Противоположности. Александр Фарсов
из четырёх скакунов, как и рассчитывалось, с неделю колесил по изматывающим дорогам, несколько раз меняя лошадей. Наверное, в это время тоска одолевала Боровского, как никогда, и утешение он находил лишь в рассказах тётки, которые ни разу не повторились. То ли фантазия у неё работала дай то Бог, то ли багаж жизненного опыта был знатный. В конец заскучать Боровскому она не давала.
– Вы, господин, и когда под стол пешком ходили, были тем ещё сорванцом. Помнится, однажды Вы стащили из ящика Александра Сергеевича пачку папирос, и в тихую, спрятавшись за конюшней, дымить начали. Дымили добро, так, что сено всполохнуло. Ой, какую тогда конюх порку получил, оттого что шастал невесть где, не горюй. И мне досталось от батюшки вашего, что не уследила, но уж помягче, чем ему. А как из Вас-то Александр Сергеевич ремнём дурь выбивал, чтоб не курили и в чужих вещах не рылися… да-а, сидеть Вам туго было ещё долго.
Он рассмеялся, да так, что экипаж чуть не увело в сторону.

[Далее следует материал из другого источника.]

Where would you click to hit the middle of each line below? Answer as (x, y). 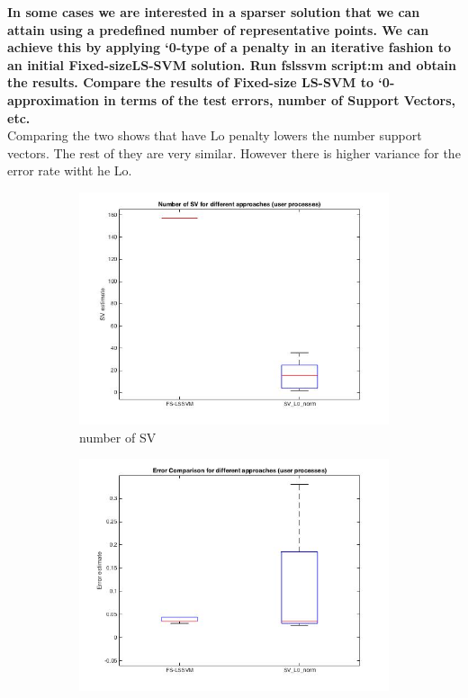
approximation (53, 99)
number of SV (118, 437)
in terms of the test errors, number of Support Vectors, (279, 99)
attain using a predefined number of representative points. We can (218, 29)
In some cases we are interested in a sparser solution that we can (214, 12)
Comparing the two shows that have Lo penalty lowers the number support (215, 135)
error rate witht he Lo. (70, 170)
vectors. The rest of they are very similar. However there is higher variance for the (234, 152)
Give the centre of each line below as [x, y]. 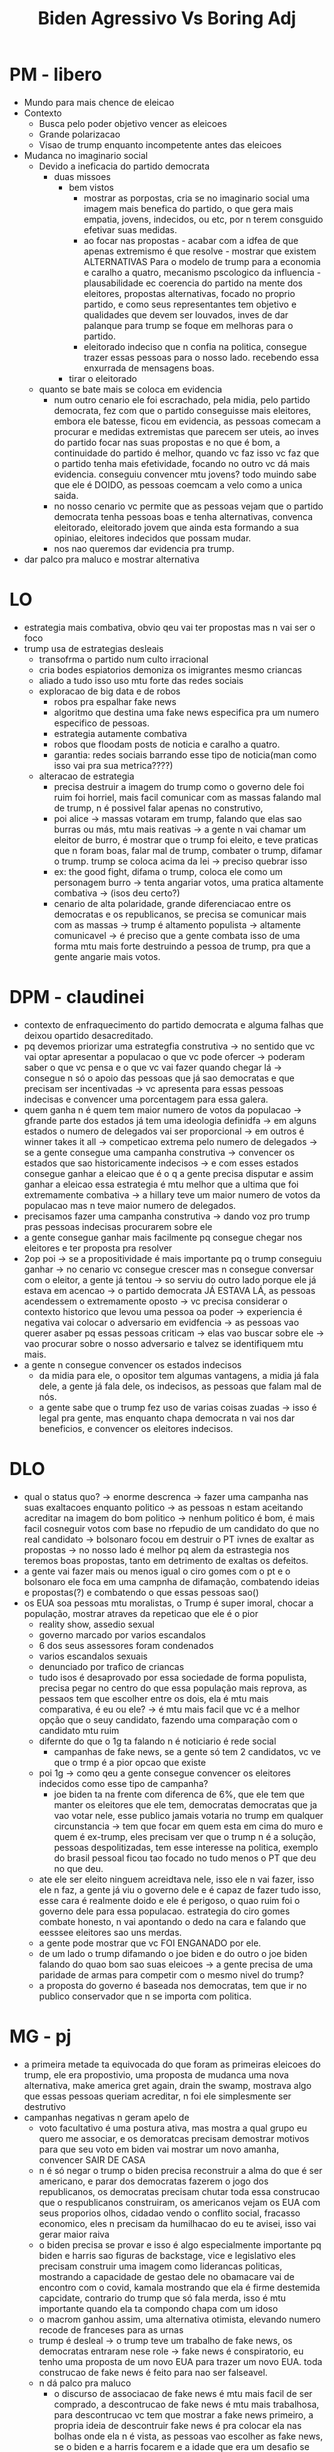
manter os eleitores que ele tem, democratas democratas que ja [185, 1804]
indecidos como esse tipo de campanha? [123, 1783]
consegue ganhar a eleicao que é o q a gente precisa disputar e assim [168, 1173]
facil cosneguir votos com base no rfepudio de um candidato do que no [171, 1528]
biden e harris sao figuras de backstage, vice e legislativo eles [167, 2255]
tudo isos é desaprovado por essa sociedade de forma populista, [172, 1677]
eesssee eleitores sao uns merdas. [110, 1932]
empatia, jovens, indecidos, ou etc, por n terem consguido [203, 219]
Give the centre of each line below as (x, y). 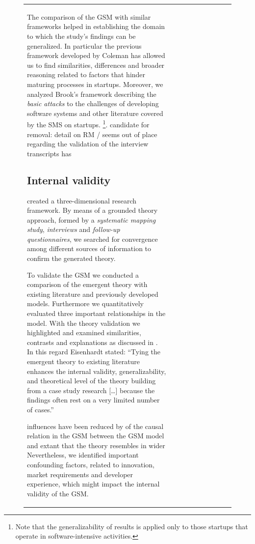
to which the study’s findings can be (81, 36)
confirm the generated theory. (71, 258)
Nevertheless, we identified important (83, 455)
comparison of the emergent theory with (87, 284)
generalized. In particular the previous (84, 45)
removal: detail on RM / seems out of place (92, 134)
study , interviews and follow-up (74, 229)
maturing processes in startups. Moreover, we (95, 84)
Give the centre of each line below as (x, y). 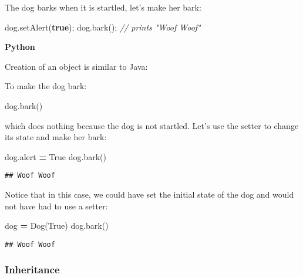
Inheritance (32, 269)
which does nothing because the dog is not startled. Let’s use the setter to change (152, 125)
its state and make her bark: (56, 137)
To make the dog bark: (46, 86)
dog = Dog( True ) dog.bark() (57, 226)
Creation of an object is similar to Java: (76, 66)
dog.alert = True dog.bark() (55, 156)
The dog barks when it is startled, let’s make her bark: (103, 7)
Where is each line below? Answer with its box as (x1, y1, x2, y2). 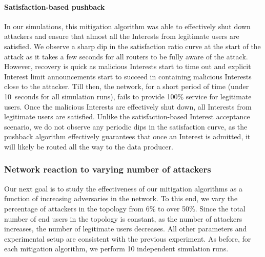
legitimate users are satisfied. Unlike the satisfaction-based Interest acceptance (4, 111, 250, 122)
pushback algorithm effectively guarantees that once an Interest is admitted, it (4, 131, 251, 142)
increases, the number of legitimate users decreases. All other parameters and (4, 223, 247, 234)
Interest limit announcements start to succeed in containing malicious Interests (4, 71, 252, 81)
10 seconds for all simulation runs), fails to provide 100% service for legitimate (4, 91, 252, 101)
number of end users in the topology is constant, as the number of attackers (4, 213, 242, 224)
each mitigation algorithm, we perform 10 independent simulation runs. (4, 243, 229, 254)
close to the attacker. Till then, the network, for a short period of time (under (4, 81, 249, 92)
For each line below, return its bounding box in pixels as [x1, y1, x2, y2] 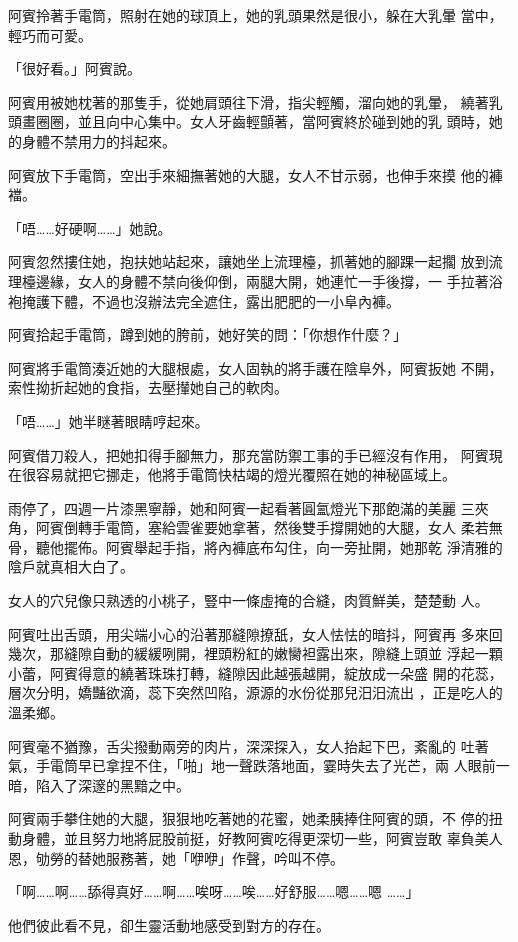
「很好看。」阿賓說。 [8, 58, 141, 79]
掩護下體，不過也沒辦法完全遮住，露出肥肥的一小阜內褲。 [21, 290, 400, 311]
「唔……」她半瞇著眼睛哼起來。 [8, 410, 209, 431]
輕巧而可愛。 [8, 24, 92, 45]
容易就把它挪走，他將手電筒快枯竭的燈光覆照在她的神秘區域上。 [35, 464, 456, 485]
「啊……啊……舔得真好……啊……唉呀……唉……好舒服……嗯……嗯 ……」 [8, 881, 420, 902]
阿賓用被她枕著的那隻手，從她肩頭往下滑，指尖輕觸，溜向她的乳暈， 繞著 [8, 91, 489, 112]
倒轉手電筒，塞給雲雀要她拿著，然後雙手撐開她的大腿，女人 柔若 [63, 517, 489, 538]
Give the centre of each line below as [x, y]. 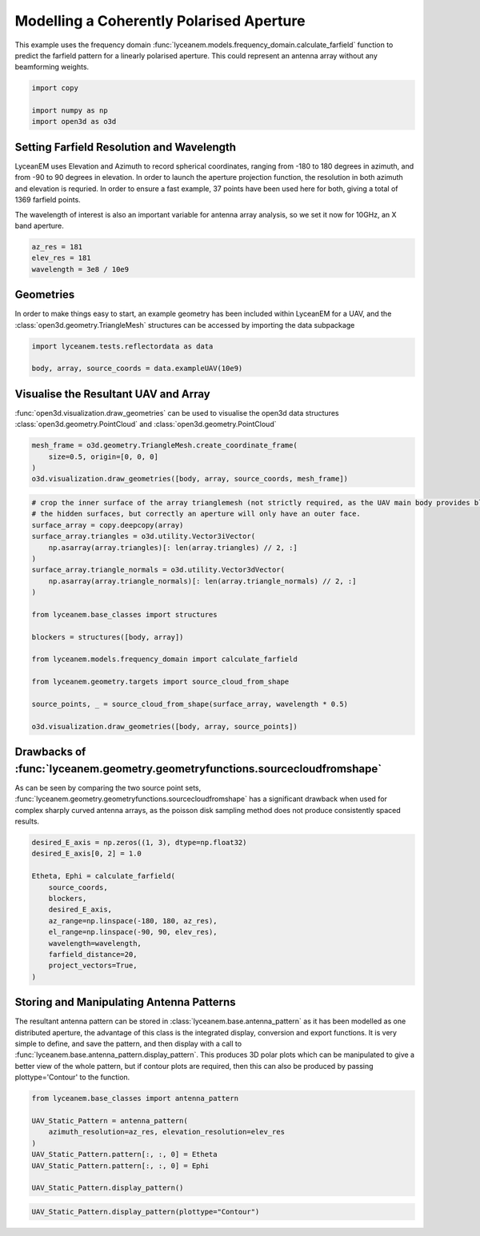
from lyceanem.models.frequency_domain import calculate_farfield [164, 659]
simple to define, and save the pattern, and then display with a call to [128, 1044]
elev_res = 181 [61, 258]
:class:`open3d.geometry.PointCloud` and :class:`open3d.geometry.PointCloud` [146, 425]
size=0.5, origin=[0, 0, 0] [104, 457]
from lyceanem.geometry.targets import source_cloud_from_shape [160, 682]
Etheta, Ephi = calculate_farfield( [104, 876]
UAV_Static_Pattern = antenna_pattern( [110, 1120]
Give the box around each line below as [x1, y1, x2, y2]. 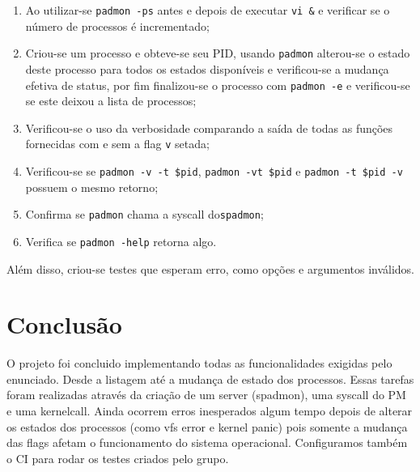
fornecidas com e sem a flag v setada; [25, 135, 210, 152]
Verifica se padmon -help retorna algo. [25, 232, 217, 249]
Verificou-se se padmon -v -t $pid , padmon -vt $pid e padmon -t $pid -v [25, 163, 403, 179]
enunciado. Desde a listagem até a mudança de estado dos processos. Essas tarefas [6, 370, 414, 387]
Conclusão [6, 308, 122, 341]
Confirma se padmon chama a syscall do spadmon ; [25, 206, 264, 223]
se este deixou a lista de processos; [25, 92, 197, 109]
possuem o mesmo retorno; [25, 178, 159, 195]
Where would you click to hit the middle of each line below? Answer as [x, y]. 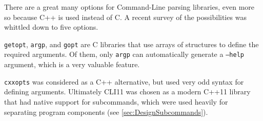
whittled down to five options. [51, 27]
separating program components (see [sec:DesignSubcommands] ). [106, 112]
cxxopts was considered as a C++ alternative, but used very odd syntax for [124, 81]
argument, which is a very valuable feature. [72, 64]
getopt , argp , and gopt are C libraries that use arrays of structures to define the [131, 44]
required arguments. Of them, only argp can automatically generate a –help [124, 54]
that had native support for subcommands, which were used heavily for [116, 101]
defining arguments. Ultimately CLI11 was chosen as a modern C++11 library [127, 92]
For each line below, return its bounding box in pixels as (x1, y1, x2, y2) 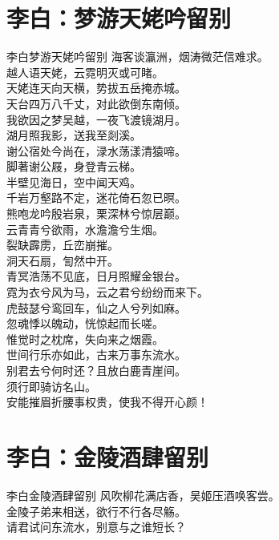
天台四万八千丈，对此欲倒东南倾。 (6, 95, 186, 111)
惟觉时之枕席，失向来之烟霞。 (6, 330, 164, 347)
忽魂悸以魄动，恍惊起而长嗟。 (6, 315, 164, 332)
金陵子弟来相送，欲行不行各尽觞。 (6, 502, 186, 519)
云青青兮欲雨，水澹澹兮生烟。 (6, 220, 164, 237)
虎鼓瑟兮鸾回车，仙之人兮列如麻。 (6, 299, 186, 316)
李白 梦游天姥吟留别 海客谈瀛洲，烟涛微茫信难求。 (6, 48, 269, 65)
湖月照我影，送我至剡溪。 (6, 127, 141, 143)
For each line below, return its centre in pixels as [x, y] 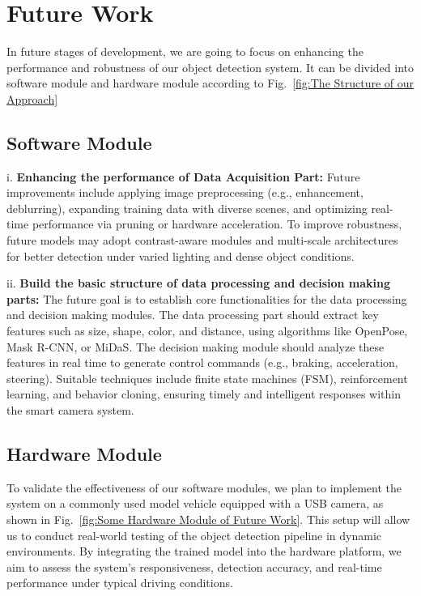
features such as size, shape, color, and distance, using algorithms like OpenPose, [207, 331]
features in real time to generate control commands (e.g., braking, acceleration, [202, 362]
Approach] [32, 98]
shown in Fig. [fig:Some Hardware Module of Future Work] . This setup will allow [208, 519]
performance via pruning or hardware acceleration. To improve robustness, [217, 224]
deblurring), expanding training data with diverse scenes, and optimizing [187, 208]
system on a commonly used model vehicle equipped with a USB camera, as [195, 503]
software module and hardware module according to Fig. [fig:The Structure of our [210, 83]
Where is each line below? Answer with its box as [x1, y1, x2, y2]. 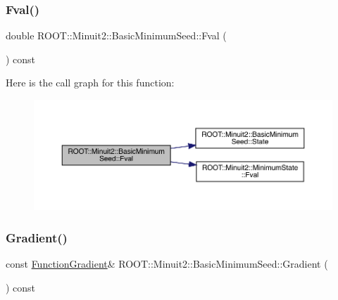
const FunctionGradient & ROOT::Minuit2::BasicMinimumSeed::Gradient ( [6, 256, 328, 271]
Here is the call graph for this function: [6, 75, 175, 90]
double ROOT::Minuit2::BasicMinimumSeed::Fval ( [6, 28, 227, 43]
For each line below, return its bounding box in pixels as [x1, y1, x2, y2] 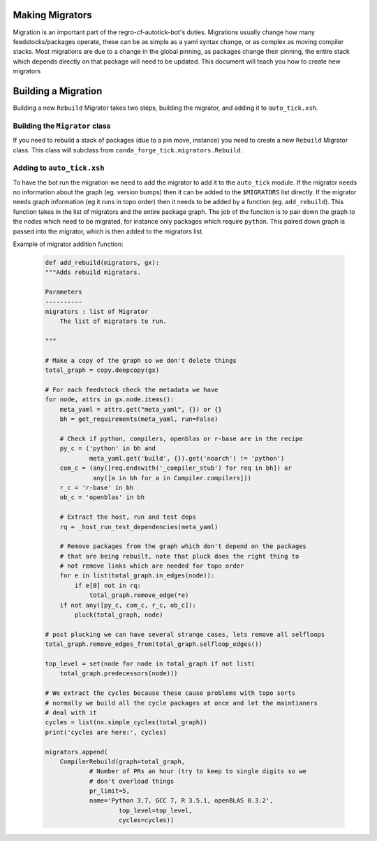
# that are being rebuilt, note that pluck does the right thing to [59, 552, 300, 560]
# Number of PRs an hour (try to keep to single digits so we [89, 768, 307, 775]
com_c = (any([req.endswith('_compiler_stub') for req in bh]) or [59, 464, 293, 472]
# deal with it [45, 708, 97, 717]
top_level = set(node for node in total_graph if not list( [45, 660, 256, 668]
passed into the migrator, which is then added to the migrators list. [13, 227, 204, 236]
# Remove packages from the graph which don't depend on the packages [59, 542, 307, 550]
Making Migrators [13, 9, 92, 21]
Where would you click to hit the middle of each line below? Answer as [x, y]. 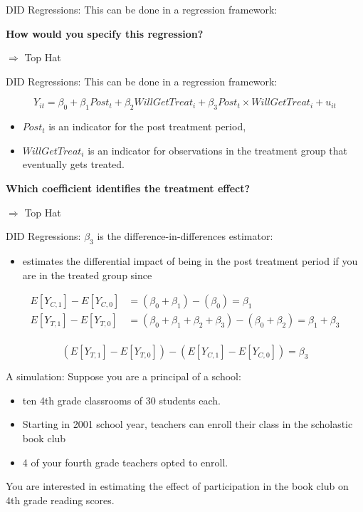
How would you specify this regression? [105, 33]
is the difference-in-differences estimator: [185, 236]
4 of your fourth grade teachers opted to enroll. [125, 462]
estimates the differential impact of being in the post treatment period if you [190, 260]
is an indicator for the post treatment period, [147, 126]
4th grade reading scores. [60, 500]
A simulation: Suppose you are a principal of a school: [123, 376]
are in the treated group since [87, 275]
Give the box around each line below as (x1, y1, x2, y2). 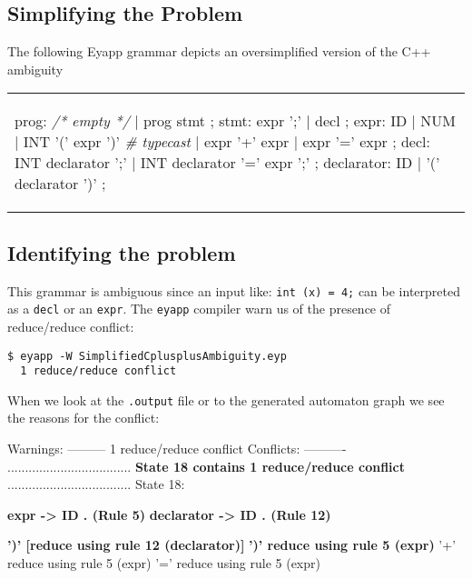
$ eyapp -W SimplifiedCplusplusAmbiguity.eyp (7, 349, 287, 363)
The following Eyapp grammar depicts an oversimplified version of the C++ (7, 42, 431, 61)
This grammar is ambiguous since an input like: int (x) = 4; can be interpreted (7, 281, 460, 300)
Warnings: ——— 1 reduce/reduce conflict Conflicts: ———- (7, 439, 347, 458)
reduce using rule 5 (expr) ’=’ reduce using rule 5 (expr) (7, 554, 320, 573)
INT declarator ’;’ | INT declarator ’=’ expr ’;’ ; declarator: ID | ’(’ (15, 152, 440, 174)
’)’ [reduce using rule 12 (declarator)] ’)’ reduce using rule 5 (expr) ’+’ (7, 535, 457, 554)
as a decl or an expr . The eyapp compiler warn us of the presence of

– Не помню, хоть убей. Чтобы папа порку мне устраивал? Видать, сильно вскипятился.
– А как не вскипятиться, когда дитё чуть не погорело. Вам тогда всего пять годиков-то было, если б не подоспели, то как пить дать удушились дымом.
– Подожди… если я такой малой был, то как папироски-то выкрал? Они же у отца всегда в кабинете, да в столе за вторым дном.
– Это сейчас они за вторым дном, а раньше он их просто над окном держал, и они там тихо лежали да полёживали, никого не трогая.
– Ну, хорошо-хорошо. Но кабинет, если без отца, то закрыт на ключик.
– Выкрали из пиджака стало быть, когда он его стираться отдал, а ключи забыл.
– Но до папирос-то я бы один никак не дотянулся? Значит не один я был тогда.
– И то верно… малы Вы ростом были. Вы тогда с деревенскими мальчишками якшались больно, может их попросили помочь? Иль вовсе они на дурость этакую натолкнули?
– Да кто ж сейчас узнает? Эх, помнил бы – сказал.
– Не зазорно забывать, Александр Александрович, зазорно не хотеть вспомнить. Я вот тоже многое припомнить так сразу не могу, но ничего, живу же. Вот, к примеру, у нас мальчик один гостил, как раз примерно тогда же, когда Вы конюшню сожгли, но вот лица, а подавно имени совсем не упомню. Кто? Откуда? Чёрт его знает.
– Мальчик? Может ты про Юрку говоришь?
– Нет, то другой. Юрия Анатольевича Вы уж думаете не помню, что я кляча старая?
– И кто ж таков Юрка? – подтрунивая, спросил Боровский.
– Боже милостивый! Брат он Ваш, двоюродный. Племяш Любовь Макаровны, – проговорила она, устав от дотошности господина. – Тот парнишка другой был. Не родственник он, вроде как сыном был у друга батюшки Вашего.
– Коль ты этого не помнишь, Петровна, то я подавно.
Они продолжили разговаривать на отвлечённые темы, пока перед их глазами не предстал величественный град – Санкт-Петербург, воздвигнутый Петром и прославенный его именем. Золотистые купола храмов блестели под солнцем, выступая из-за укреплённых стен крепостей, усаженных пушками.